Non-EU frameworks ask for the same things. The voluntary NIST AI Risk Management Framework (AI RMF) 1.0 helps organisations build trustworthiness into AI design, development, use, and evaluation, and its Generative AI Profile, NIST AI 600-1, released on 26 July 2024, sets out suggested actions for regular adversarial testing, red teaming against prompt injection and adversarial examples, threat profiling, and testing to identify misuse scenarios (NIST AI RMF; NIST AI 600-1). A framework like ISO/IEC 42001:2023, an AI management system standard, can structure organisational governance, but it doesn’t replace system-specific testing, evidence, and risk ownership (ISO/IEC 42001).

AI Security Review Must Cover the System, Not Only the Model

Production reviews must test the application around the model.
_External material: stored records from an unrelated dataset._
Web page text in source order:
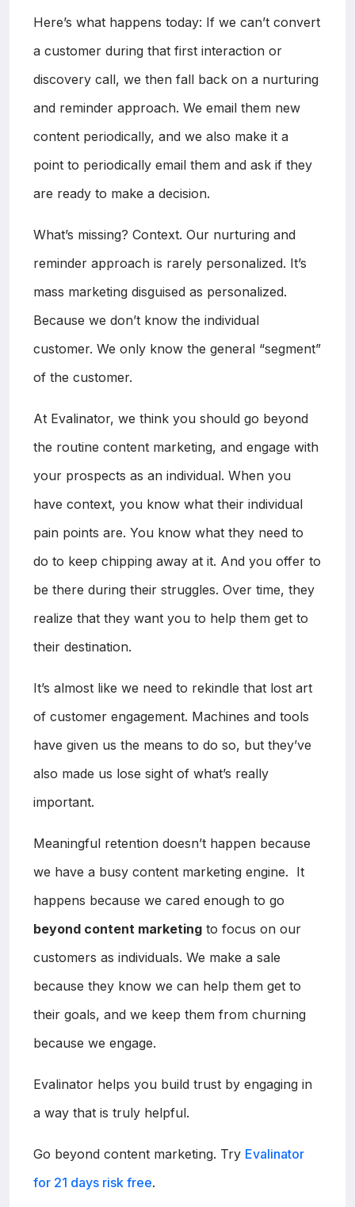
Here’s what happens today: If we can’t convert
a customer during that first interaction or
discovery call, we then fall back on a nurturing
and reminder approach. We email them new
content periodically, and we also make it a
point to periodically email them and ask if they
are ready to make a decision.
What’s missing? Context. Our nurturing and
reminder approach is rarely personalized. It’s
mass marketing disguised as personalized.
Because we don’t know the individual
customer. We only know the general “segment”
of the customer.
At Evalinator, we think you should go beyond
the routine content marketing, and engage with
your prospects as an individual. When you
have context, you know what their individual
pain points are. You know what they need to
do to keep chipping away at it. And you offer to
be there during their struggles. Over time, they
realize that they want you to help them get to
their destination.
It’s almost like we need to rekindle that lost art
of customer engagement. Machines and tools
have given us the means to do so, but they’ve
also made us lose sight of what’s really
important.
Meaningful retention doesn’t happen because
we have a busy content marketing engine. It
happens because we cared enough to go
beyond content marketing to focus on our
customers as individuals. We make a sale
because they know we can help them get to
their goals, and we keep them from churning
because we engage.
Evalinator helps you build trust by engaging in
a way that is truly helpful.
Go beyond content marketing. Try Evalinator
for 21 days risk free.
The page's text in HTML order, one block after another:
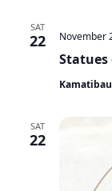
SAT
22 November
SAT
22
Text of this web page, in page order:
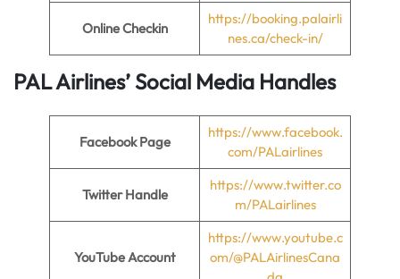
Online Checkin
https://booking.palairli
nes.ca/check-in/
PAL Airlines’ Social Media Handles
Facebook Page
https://www.facebook.
com/PALairlines
Twitter Handle
https://www.twitter.co
m/PALairlines
YouTube Account
https://www.youtube.c
om/@PALAirlinesCana

A review that tests model behaviour in isolation will miss most of what breaks systems in production.

The application layer is where prompts, retrieval sources, tools, permissions, APIs, logs, fallback behaviour, human approval paths, and deployment controls live. The OWASP Top 10 for Large Language Model (LLM) Applications 2025, a community-driven security resource, names risks that sit largely at this layer: prompt injection, sensitive information disclosure, supply chain, data and model poisoning, improper output handling, excessive agency, system prompt leakage, vector and embedding weaknesses, misinformation, and unbounded consumption (OWASP GenAI Security Project).

Tool-connected systems create excessive agency risk when they can call too many tools, use broad permissions, or act without approval.
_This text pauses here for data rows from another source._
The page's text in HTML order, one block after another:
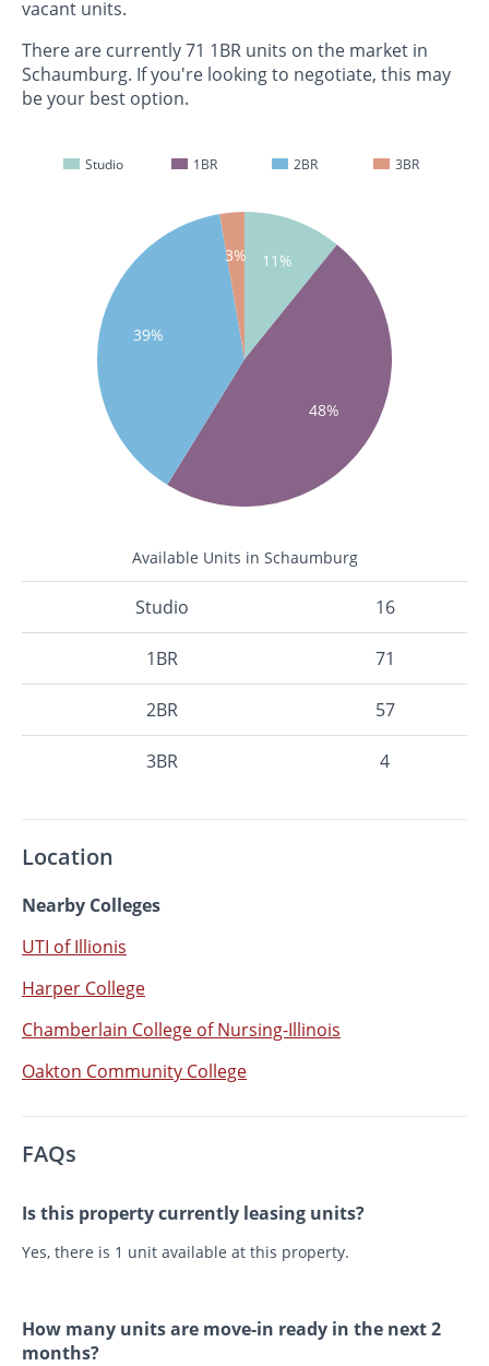
vacant units.
There are currently 71 1BR units on the market in
Schaumburg. If you're looking to negotiate, this may
be your best option.
Studio 1BR 2BR 3BR
11%
48%
39%
3%
Available Units in Schaumburg
Studio 16
1BR 71
2BR 57
3BR 4
Location
Nearby Colleges
UTI of Illionis
Harper College
Chamberlain College of Nursing-Illinois
Oakton Community College
FAQs
Is this property currently leasing units?
Yes, there is 1 unit available at this property.
How many units are move-in ready in the next 2
months?
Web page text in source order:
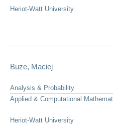
Heriot-Watt University
Buze, Maciej
Analysis & Probability
Applied & Computational
Heriot-Watt University
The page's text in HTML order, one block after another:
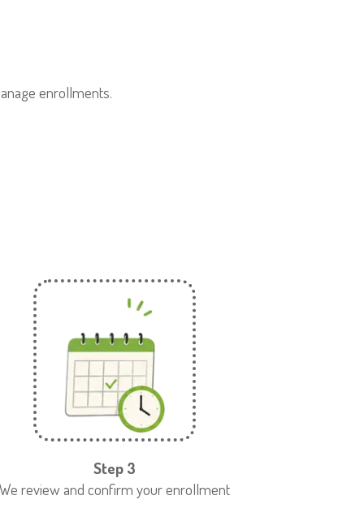
enrollments.
Step 3
We review and confirm your enrollment
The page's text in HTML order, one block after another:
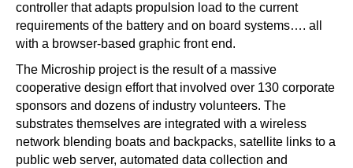
controller that adapts propulsion load to the current
requirements of the battery and on board systems…. all
with a browser-based graphic front end.
The Microship project is the result of a massive
cooperative design effort that involved over 130 corporate
sponsors and dozens of industry volunteers. The
substrates themselves are integrated with a wireless
network blending boats and backpacks, satellite links to a
public web server, automated data collection and

OWASP describes it as risk created when an LLM-based system can take damaging actions because of excessive functionality, excessive permissions, or excessive autonomy. Its mitigation guidance is concrete: limit the tools available, limit each tool’s functionality, minimise permissions, execute in the user’s context, require user approval for high-impact actions, and add complete mediation, logging, monitoring, and rate limiting (OWASP LLM06:2025 Excessive Agency). These read directly as production review questions. Which tools can the system call? With what permissions? What requires human approval? What’s logged?
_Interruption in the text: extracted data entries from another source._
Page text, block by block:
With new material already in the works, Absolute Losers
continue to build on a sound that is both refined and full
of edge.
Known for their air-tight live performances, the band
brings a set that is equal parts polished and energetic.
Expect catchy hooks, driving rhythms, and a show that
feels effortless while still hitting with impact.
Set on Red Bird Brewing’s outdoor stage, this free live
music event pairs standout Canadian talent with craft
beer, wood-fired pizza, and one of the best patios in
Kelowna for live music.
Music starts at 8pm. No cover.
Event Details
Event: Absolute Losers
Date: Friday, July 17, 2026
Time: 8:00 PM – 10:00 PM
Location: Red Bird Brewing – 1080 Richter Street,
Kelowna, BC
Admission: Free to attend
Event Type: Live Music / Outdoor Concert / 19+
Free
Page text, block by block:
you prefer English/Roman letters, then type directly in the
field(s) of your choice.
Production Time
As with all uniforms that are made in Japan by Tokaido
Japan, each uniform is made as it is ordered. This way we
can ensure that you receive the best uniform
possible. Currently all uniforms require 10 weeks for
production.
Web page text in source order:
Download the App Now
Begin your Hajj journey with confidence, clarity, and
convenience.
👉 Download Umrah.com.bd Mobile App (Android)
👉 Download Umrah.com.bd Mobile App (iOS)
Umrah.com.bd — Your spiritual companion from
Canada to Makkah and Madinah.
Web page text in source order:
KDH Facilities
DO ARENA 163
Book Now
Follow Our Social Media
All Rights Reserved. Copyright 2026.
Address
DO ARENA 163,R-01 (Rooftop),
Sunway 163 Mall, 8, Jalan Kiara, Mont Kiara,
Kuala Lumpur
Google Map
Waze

European cybersecurity guidance now points at the same application-layer risks. ETSI announced EN 304 223 on 14 January 2026 as a European standard setting baseline cybersecurity requirements across secure design, development, deployment, maintenance, and end of life, naming AI-specific risks including data poisoning, model obfuscation, and indirect prompt injection (ETSI). Treat it as a baseline reference rather than a harmonised AI Act standard unless legal review confirms that status.

The Security Gaps That Usually Break Production Readiness

Most failed reviews break on the same patterns. If you recognise several of these in your own system, you have your testing agenda.

  • The system boundary is unclear, so the review can’t agree on what’s in scope.
  • The intended purpose isn’t written tightly enough to judge misuse against.
  • The team tested the model, not the application around it.
  • Retrieval-augmented generation (RAG) sources and third-party tools were never threat-modelled.
  • Tool permissions exceed what the workflow actually needs.
  • High-impact actions have no approval gate.
  • Logs exist, but they can’t support an investigation or live monitoring.
  • Findings have no severity, no owner, and no retest evidence.
  • Human oversight is named in a policy but isn’t operationally usable.
  • Model, prompt, data, or tool changes don’t trigger any reassessment.

Teams create these gaps when they treat governance documents and functional QA as security evidence. Governance documentation shows policy intent. Functional QA shows normal-path performance. Neither necessarily shows adversarial failure modes, misuse scenarios, system-level attack paths, evidence quality, or who owns the residual risk.

What a Review-Ready Evidence Pack Looks Like

A review-ready system can put a specific artefact behind each evidence area, and tie each one to the review question it answers. The table below is a working template you can take into a planning meeting.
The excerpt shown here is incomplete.